President Biden posted this on his Facebook page today...

20221221_211300.jpg
 
Rule was you couldn’t catch it if it was touched by an offensive player first, it was changed a couple years later. Still to this day it’s hard to tell if Fuqua touched it first.

Per Wikipedia, the rule was: "If it bounced off Fuqua without ever touching Tatum, then Harris's reception was illegal. If the ball bounced off only Tatum, or if it bounced off both Fuqua and Tatum (in any order), then the reception was legal."

Also: "In 2004 John Fetkovich, an emeritus professor of physics at Carnegie Mellon University, analyzed the NFL Films clip of the play. He concluded, based on the trajectory of the bounced ball and conservation of momentum, that the ball must have bounced off Tatum, who was running upfield at the time, rather than Fuqua, who was running across and down the field.[35] Fetkovich also performed experiments by throwing a football against a brick wall at a velocity greater than 60 feet per second (18 meters per second), twice the speed Fetkovich calculated that Bradshaw's pass was traveling when it reached Tatum and Fuqua. Fetkovitch achieved a maximum rebound of 10 feet (3.0 meters) when the ball hit point first, and 15 feet (4.6 m) when the ball hit belly first, both less than the 24 feet (7.3 m) that the ball rebounded during the play. Timothy Gay, a physics professor, and a longtime Raiders fan,[36] cited Fetkovich's work with approval in his book The Physics of Football, and concluded that "the referees made the right call in the Immaculate Reception."

And: "Terry Bradshaw himself had made points similar to those of Fetkovich 15 years earlier, stating that he did not think that he had thrown the ball hard enough for it to bounce that far back off Fuqua and that since Fuqua was running across the field, the ball would have veered to the right if it had hit him. Bradshaw opined that the ball must have bounced off the upfield-moving Tatum – if that had happened then "Tatum's momentum carries the ball backward."

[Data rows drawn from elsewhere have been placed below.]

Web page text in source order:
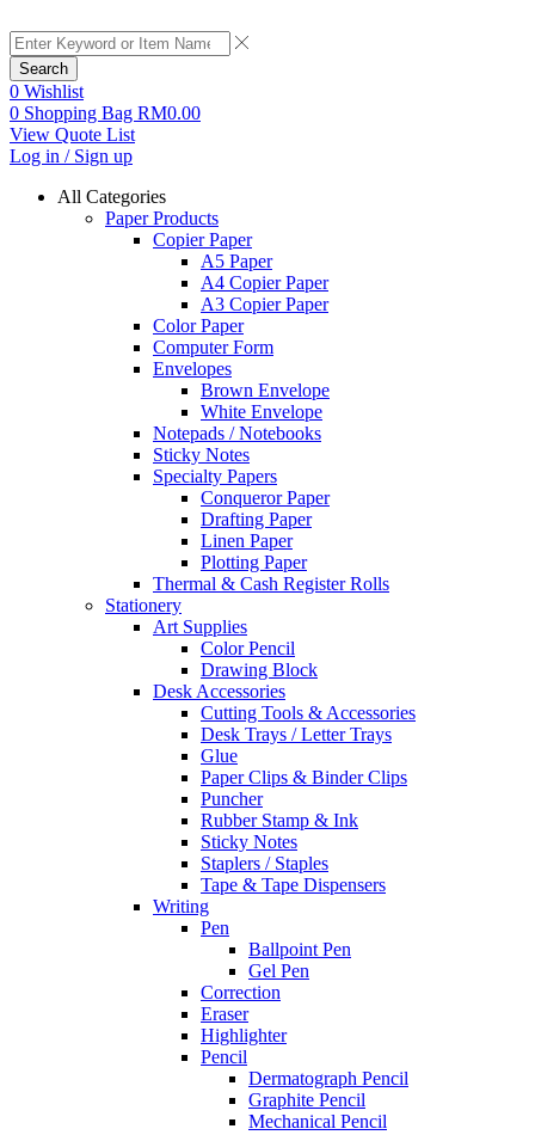
Search
0 Wishlist
0 Shopping Bag RM0.00
View Quote List
Log in / Sign up
All Categories
Paper Products
Copier Paper
A5 Paper
A4 Copier Paper
A3 Copier Paper
Color Paper
Computer Form
Envelopes
Brown Envelope
White Envelope
Notepads / Notebooks
Sticky Notes
Specialty Papers
Conqueror Paper
Drafting Paper
Linen Paper
Plotting Paper
Thermal & Cash Register Rolls
Stationery
Art Supplies
Color Pencil
Drawing Block
Desk Accessories
Cutting Tools & Accessories
Desk Trays / Letter Trays
Glue
Paper Clips & Binder Clips
Puncher
Rubber Stamp & Ink
Sticky Notes
Staplers / Staples
Tape & Tape Dispensers
Writing
Pen
Ballpoint Pen
Gel Pen
Correction
Eraser
Highlighter
Pencil
Dermatograph Pencil
Graphite Pencil
Mechanical Pencil
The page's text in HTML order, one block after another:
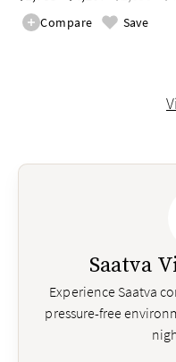
Compare Save
Saatva
Experience Saatva
pressure-free
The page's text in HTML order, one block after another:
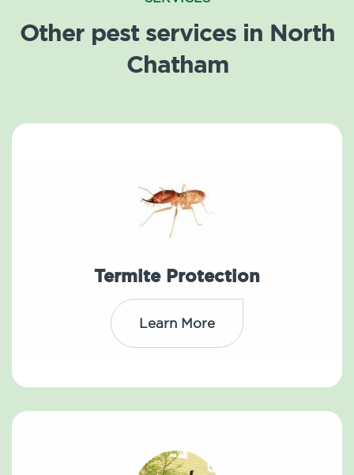
Other pest services in North
Chatham
Termite Protection
Learn More
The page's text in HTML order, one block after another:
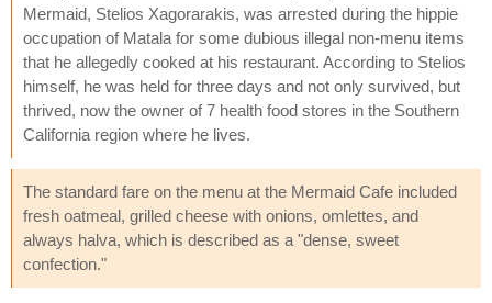
Mermaid, Stelios Xagorarakis, was arrested during the hippie
occupation of Matala for some dubious illegal non-menu items
that he allegedly cooked at his restaurant. According to Stelios
himself, he was held for three days and not only survived, but
thrived, now the owner of 7 health food stores in the Southern
California region where he lives.
The standard fare on the menu at the Mermaid Cafe included
fresh oatmeal, grilled cheese with onions, omlettes, and
always halva, which is described as a "dense, sweet
confection."
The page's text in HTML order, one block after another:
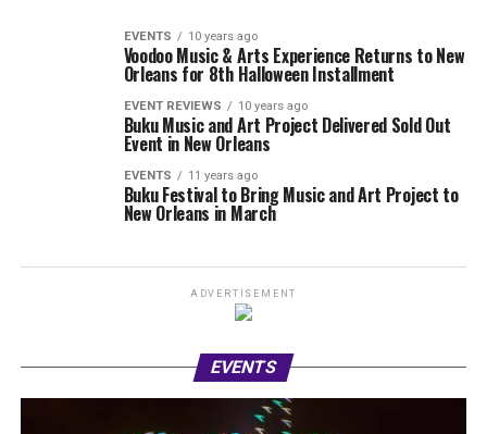
EVENTS 10 years ago
Voodoo Music & Arts Experience Returns to New
Orleans for 8th Halloween Installment
EVENT REVIEWS 10 years ago
Buku Music and Art Project Delivered Sold Out
Event in New Orleans
EVENTS 11 years ago
Buku Festival to Bring Music and Art Project to
New Orleans in March
ADVERTISEMENT
EVENTS
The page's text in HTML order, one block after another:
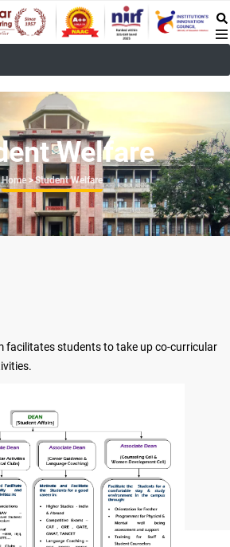
Welfare
Breadcrumb
Home >Student Welfare
facilitates students to take up co-curricular
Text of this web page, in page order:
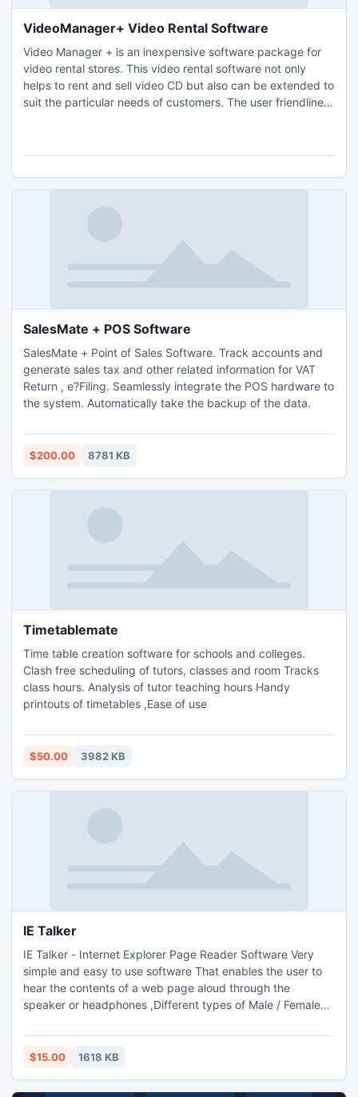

I would think it was obvious that the ball could not have bounced so far backwards unless Tatum hit it.
 
The first game I ever attended at Archbold was in 1969, when Franco and Lydell Mitchell beat us 15-14. A lot of future NFL stars played in that game.
I also attended that game. Snuck into Archbold with some friends. People forget that Mitchell was actually the big star on that team more than Franco
 
I also attended that game. Snuck into Archbold with some friends. People forget that Mitchell was actually the big star on that team more than Franco

We got stuff at the goal line when we tried to take a three touchdown lead just before the half and then blew it with 4th quarter fumbles and penalties.

 
How was his number not retired by the Steelers already? Could be argued he was the most important piece of the first 2 Super Bowl teams.
 
Nice to see all the great comments from everyone here and elsewhere about Franco Harris. I have a special sympathy for the families who have a death happen during the holidays.